Mardin Museum is a museum in Mardin, Turkey

==Location and history==

The museum is to the north of the Cumhuriyet Street at .

The former museum of Mardin was in Zincirli Medrese, a building constructed by the Artukids in the 14th century. The present museum was opened in 1995.

The museum building was constructed by the Syriac Catholic Church of Antioch in 1895. In the 20th century besides being a religious office, the building was used for various services. The Ministry of Culture purchased the building and after restoration it was opened as a museum in 1995 .
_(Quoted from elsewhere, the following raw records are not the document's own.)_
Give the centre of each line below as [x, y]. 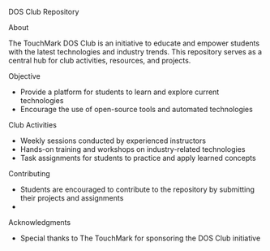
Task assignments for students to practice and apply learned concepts [138, 158]
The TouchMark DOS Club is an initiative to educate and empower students [134, 43]
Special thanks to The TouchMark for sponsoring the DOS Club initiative [140, 238]
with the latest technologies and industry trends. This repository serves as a [135, 52]
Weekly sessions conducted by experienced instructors [113, 141]
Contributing [29, 173]
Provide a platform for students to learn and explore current [120, 92]
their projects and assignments [72, 198]
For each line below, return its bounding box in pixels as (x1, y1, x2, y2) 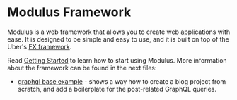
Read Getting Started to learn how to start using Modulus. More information (7, 56, 228, 64)
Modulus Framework (7, 4, 132, 20)
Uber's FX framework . (7, 42, 72, 51)
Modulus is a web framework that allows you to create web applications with (7, 27, 231, 36)
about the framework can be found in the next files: (7, 63, 157, 72)
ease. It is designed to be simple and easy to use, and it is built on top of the (7, 35, 230, 43)
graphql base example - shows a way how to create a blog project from (17, 77, 226, 85)
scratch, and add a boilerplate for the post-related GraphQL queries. (17, 85, 217, 93)
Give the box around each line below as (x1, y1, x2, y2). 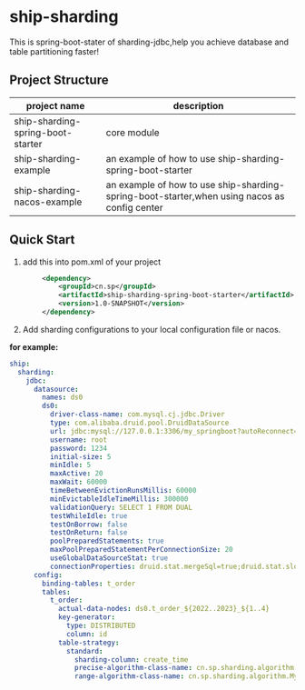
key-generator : (57, 613, 116, 622)
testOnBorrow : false (49, 520, 128, 529)
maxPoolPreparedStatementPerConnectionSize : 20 (49, 545, 233, 555)
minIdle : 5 (49, 461, 92, 470)
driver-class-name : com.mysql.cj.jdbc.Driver (49, 410, 225, 419)
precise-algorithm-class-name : (74, 664, 193, 673)
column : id (66, 629, 107, 638)
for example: (9, 341, 59, 352)
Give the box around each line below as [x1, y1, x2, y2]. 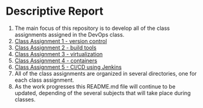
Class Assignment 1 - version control [14, 37, 108, 45]
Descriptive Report [6, 4, 104, 18]
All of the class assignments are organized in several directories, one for [14, 70, 197, 77]
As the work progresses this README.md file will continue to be [14, 82, 175, 90]
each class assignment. [14, 76, 75, 84]
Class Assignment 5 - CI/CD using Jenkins [14, 63, 122, 71]
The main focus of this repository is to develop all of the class [14, 24, 170, 32]
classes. [14, 96, 36, 103]
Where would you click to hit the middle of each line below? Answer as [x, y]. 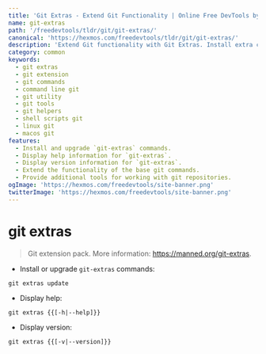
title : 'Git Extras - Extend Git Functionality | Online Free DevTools [129, 15]
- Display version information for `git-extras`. [99, 163]
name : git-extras [37, 23]
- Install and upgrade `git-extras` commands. [93, 148]
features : [25, 141]
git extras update [38, 283]
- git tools [35, 104]
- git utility [38, 97]
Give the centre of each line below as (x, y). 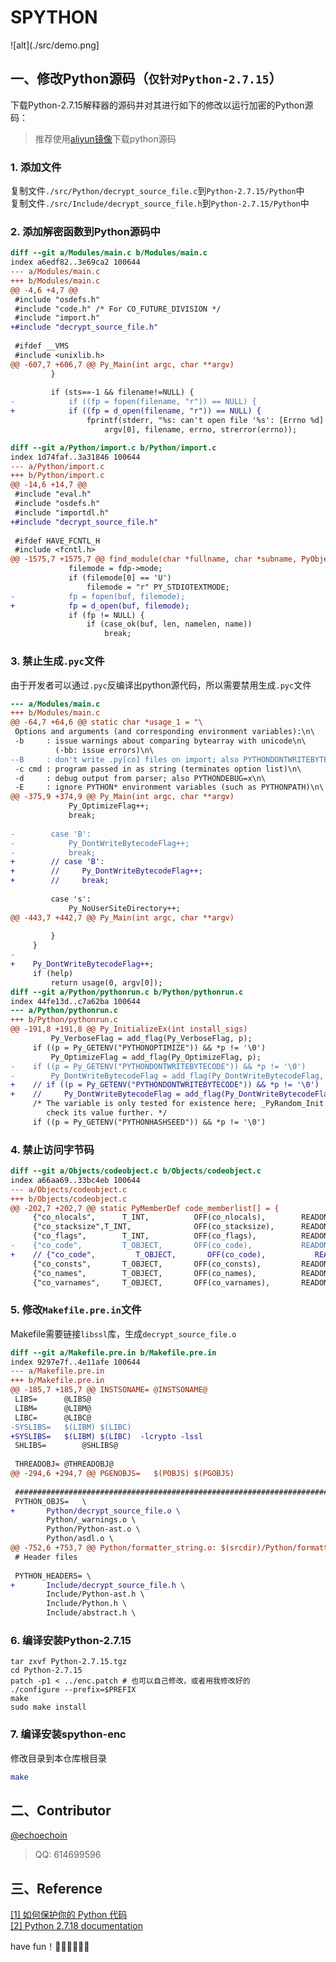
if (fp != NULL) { (106, 615)
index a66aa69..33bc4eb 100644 (75, 1180)
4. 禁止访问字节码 (52, 1149)
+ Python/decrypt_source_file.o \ (96, 1511)
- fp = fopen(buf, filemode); (98, 596)
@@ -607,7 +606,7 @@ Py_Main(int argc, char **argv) (122, 364)
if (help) (53, 973)
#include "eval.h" (53, 494)
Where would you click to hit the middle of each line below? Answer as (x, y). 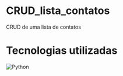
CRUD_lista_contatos (58, 11)
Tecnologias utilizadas (62, 51)
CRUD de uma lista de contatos (44, 27)
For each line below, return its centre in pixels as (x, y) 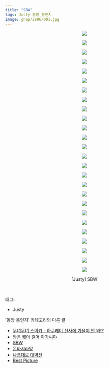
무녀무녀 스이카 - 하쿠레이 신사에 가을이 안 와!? (58, 331)
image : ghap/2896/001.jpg (32, 19)
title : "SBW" (19, 10)
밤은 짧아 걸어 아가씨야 (35, 337)
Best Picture (25, 360)
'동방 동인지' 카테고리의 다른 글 (35, 320)
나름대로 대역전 (27, 355)
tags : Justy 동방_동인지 (28, 15)
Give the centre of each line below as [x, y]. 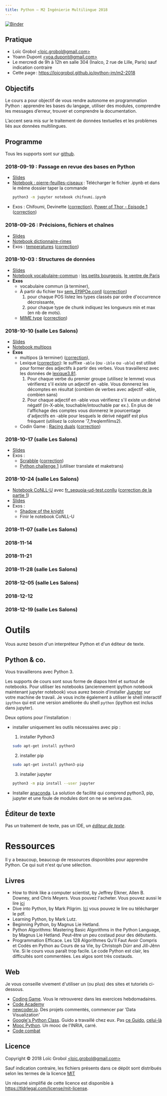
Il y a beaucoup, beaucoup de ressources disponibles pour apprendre [77, 860]
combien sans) [42, 395]
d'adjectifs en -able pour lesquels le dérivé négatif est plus [87, 416]
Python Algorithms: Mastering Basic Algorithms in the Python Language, [86, 930]
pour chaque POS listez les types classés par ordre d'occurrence [94, 297]
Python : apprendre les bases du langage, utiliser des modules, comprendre [83, 106]
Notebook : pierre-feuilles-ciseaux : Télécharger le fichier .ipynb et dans [86, 183]
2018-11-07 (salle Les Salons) [42, 529]
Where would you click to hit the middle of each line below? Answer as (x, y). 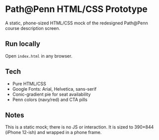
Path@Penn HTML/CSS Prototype (76, 9)
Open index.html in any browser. (39, 56)
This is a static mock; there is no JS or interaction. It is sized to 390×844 (79, 127)
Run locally (23, 44)
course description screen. (33, 28)
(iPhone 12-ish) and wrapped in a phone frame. (53, 133)
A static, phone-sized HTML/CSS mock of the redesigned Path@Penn (77, 23)
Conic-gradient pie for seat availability (51, 94)
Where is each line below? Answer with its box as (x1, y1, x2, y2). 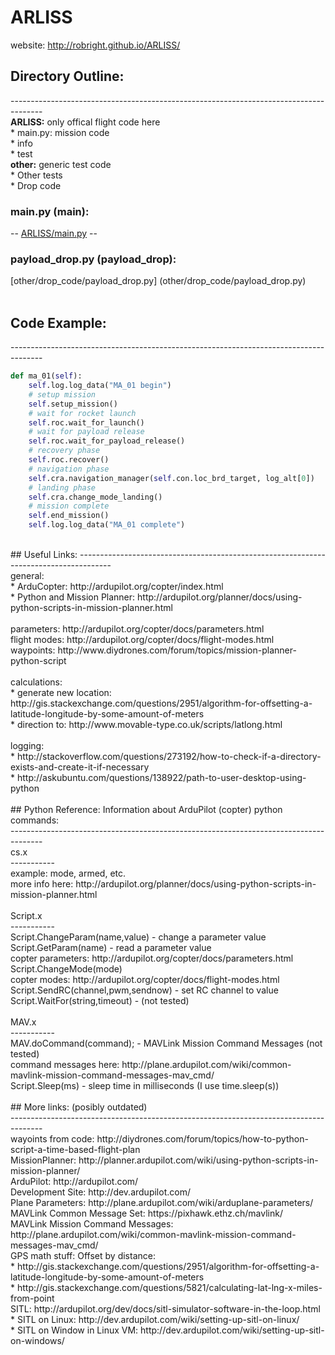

The building was made of cut limestone. There are unique ornaments on the internal and external vaults, arches, rails and column heads. It is a three-storey building. Reception, conference, exhibition and resting halls are in the ground floor. The ethnography hall and library are in the upper floor. The uppermost floor is reserved for administrative offices and the archaeology section.

==Exhibited items==
Mardin area and especially Midyat ilçe (district) is known for silver works In the ethnography hall, necklaces, earrings, bracelets, anklets, diadems, hair jewelry and copper and silver ornaments are exhibited. There are also clothes, swords, prayer beads, and coffee sets (locally known as mırra).

In the archaeological halls, tools from old Bronze Age, Assyrian, Urartu, Hellenistic, Achaemenid Empire, Roman Empire, Byzantine Empire, Seljuks, Artukids and the Ottoman Empire are exhibited. These are stamps, figurines, jewelry, ceramics, coins, tear bottles, candles etc.